Malum mevcut geçici yönetim HTŞ adlı cihadcı bir gücün devamı. YPJ ise Rojava’da IŞİD’e karşı verdiği mücadele ile dünyanın gündemine oturmuş seküler bir kadın ordusu.
İşte bu kritik sorunun ve merak edilen tüm ayrıntıların yanıtını, Şam’da yürütülen müzakerelerde kadınları temsilen yer alan YPJ Genel Komutanı Rohilat Efrîn, Nûmedya24 için verdi.
Rohilat Efrîn, entegrasyon konusunda yaptığı çarpıcı değerlendirmelerinde YPJ’nin Suriye’de tüm kadınların gücü olarak özerk yapısını koruyacağını vurguladı. YPJ’nin bölgede özerkliğini her zaman koruyacağını vurgulayan Efrîn, müzakere masasında kadınların kırmızı çizgisinin eşitlik demokrasi ve özgürlük olduğunun altını çizdi ve şunu söyledi: “DSG içinde de bağımsız bir gücüz ve varlığımızı bugüne kadar DSG çatısı altında sürdürdük.Yani YPJ, özerkliği ve uzmanlığıyla her yerde kadın haklarını savunma hakkına sahip olacaktır.”

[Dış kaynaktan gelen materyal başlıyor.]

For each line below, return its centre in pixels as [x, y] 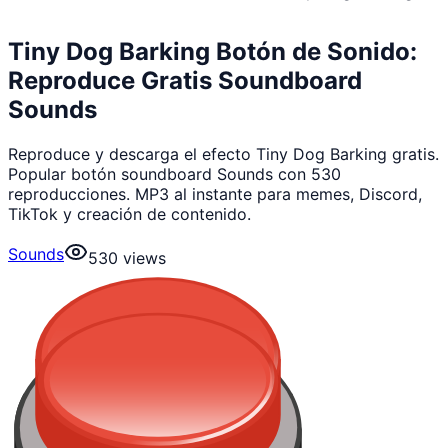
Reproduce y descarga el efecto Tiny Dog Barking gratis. [223, 153]
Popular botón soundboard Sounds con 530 [174, 173]
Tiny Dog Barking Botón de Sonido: [212, 51]
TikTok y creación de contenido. [129, 213]
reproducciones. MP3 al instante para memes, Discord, [215, 193]
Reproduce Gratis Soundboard [185, 80]

Efrîn kadınların mücadelesinin entegrasyona yeni bir anlam kazandırabileceğini de söylüyor. İşte sorularımız ve Efrîn’in yanıtları.
YPJ TÜM DÜNYA KADINLARI İÇİN BİR İLHAM KAYNAĞI
*YPJ’yi kuran ve yaklaşık 12 yıldır gerici bir erkek rejimine (IŞİD) karşı savaşan kadınlar, şimdi Şam’da masada yerlerini alıyorlar. Bu sizin için ne anlama geliyor?
YPJ, 12 yıldır gücünü ve kimliğini kazanmıştır. YPJ’nin artık laik, demokratik ve özgürlükçü kimliğiyle dünya sahnesinde kabul gördüğünü rahatlıkla söyleyebiliriz. YPJ, ilk günden itibaren kadın haklarının ve genel olarak insanlığın korunmasını temel hedefi olarak ilan etmiş ve mücadelesini bu temelde sürdürmektedir.
12 yıllık savaşın sonucunda ise birçok çevre YPJ’nin bu kimliğini benimsemiştir. YPJ, öncü bir savunma gücü olmakla birlikte, daha çok kadınları örgütleyen felsefi ve ideolojik bir güçtür. Bu özelliğinden dolayı YPJ bugün kendini yeni bir yaşam inşa etme göreviyle sorumlu görmektedir. Elbette bu özelliklerine rağmen YPJ, savunma gücüyle dünya kadınları için bir ilham kaynağı olabilmiştir. Bunun temel nedeni, YPJ’nin meşru müdafaa hakkını temel kriteri olarak ilan etmiş olmasıdır. YPJ’nin son 12 yıldır yürüttüğü büyük savaş yeni bir yaşam yaratmak içindi. Ve rahatlıkla söyleyebiliriz ki, YPJ özgürlük ve eşitlik uğruna büyük bedeller ödedi ve ödemeye devam ediyor.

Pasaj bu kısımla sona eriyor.